Or the title I prefer:

Fan Diary #9: The Goal Fest; Torres Leaves Me Speechless; Poor Defending, An Infant Scouse-American; Was It A Cross Or A Shot?; Niall’s Wife; Meryl Streep; Has Ryan Babel Finally Embraced Being Super-Sub; And Are You Drunk Or Did You Forget Which Side Jozy Altidore Plays For?

A tight match might make for better viewing in a sport where suspense is intrinsic to good spectating. Late winners and daring comebacks are a recipe for far more classic matches than a good spanking. But then again, there’s a deep satisfaction to those matches where the goals just keep on coming.

Even though the dramatic tension evaporated Saturday when Fernando Torres sent his third goal through the defender’s legs and past the seemingly cast-iron goalkeeper, I was still married to the television screen for the rest of the match (a.k.a. most of the second half).

If recent history has told us anything, Hull is just the sort of club to strip Liverpool of precious points and with our shoddy defending Saturday – which allowed Hull’s 15th minute equalizer and caused me countless other near-heart-attacks. When the score became one-one, I feared another ugly draw, despite there being plenty of time left and despite our attackers looking hungry and decisive.

Then Torres hit his second. If his first was clever (when he tricked his way past a defender and slotted the ball into the far side of the net) his second was genius (and his third would later be magical). On 28 minutes Benayoun found Torres on the edge of the area. The keeper came at Torres, surely thinking he’d scoop up the ball while Torres’ mind was still on the defender he’d just turned. Nope. Torres dinked the ball around Hull’s number one and casually flicked it into the open net. One of those moments that takes unfathomable skill and yet Torres made it look easier than parallel parking a compact car in a spot left open by a tank.

Two-one should feel comfortable, but so should have one-nil against a sophomore side at Anfield, but Hull had already gotten past us once when Skrtel’s desperate attempt to clear saw the ball fall in Geovanni’s unmarked lap, and as we kept giving away corners and free kicks (and as every goal scored against us this season before Geovanni’s equalizer has come from a dead ball) there was no rest for nervous Liverpool supporters who have seen too many points dropped to sides like Hull despite promising starts.

My friend Miranda had brought in her infant Sasha. Wrapped in every piece of LFC babywear you could imagine, little Sasha remained happy and buoyant in a pub where the only rival to the blaring sound system was the blaring roomful of supporters. Three different guys apologized to Miranda for loudly dropping f-bombs in front of the baby. “S’alright,” said Miranda from Merseyside. “Knowing me, her first word will probably be ‘bollocks’.”

I bring up Sasha because my favorite joke of the day became shielding the baby’s eyes every time Liverpool timidly defended a corner kick.

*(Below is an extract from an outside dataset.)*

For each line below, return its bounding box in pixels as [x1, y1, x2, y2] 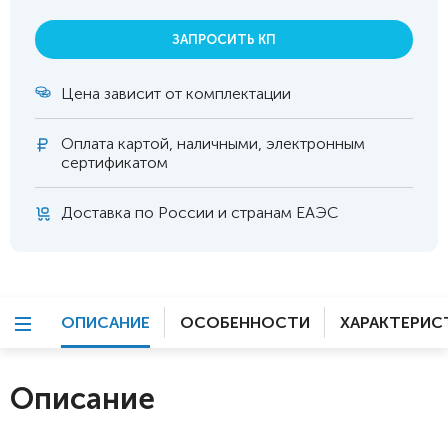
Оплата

Like: Some Scenes May Not Be Appropriate For Younger Viewers. Violence and swearing: no problem. Liverpool defending a set piece: whoa! That could scar young eyes for life!

But somehow we didn’t fall to a single set piece despite continually conceding them.

And shortly after the second half began, Torres found the net a third time. For all his prolificness, Fernando Torres hasn’t scored too many hat tricks. Part of it is, like all the best players, he knows when to be selfless. He’d happily lay the ball off to Dirk or Yossi or Riera if that player had a better look at goal. And I swear he’d rather feed Steven Gerrard above everybody else (and vice versa) – their endless love for sharing with each other makes me convinced they are twin brothers separated at birth… despite the age difference… and the fact they look nothing alike… and they come from different countries….

The other part of it is Benitez usually takes Torres off after he’s scored a couple because that often means Liverpool have enough of a lead after 60 minutes and our star striker can be rested and David N’Gog can come on and do a little growing.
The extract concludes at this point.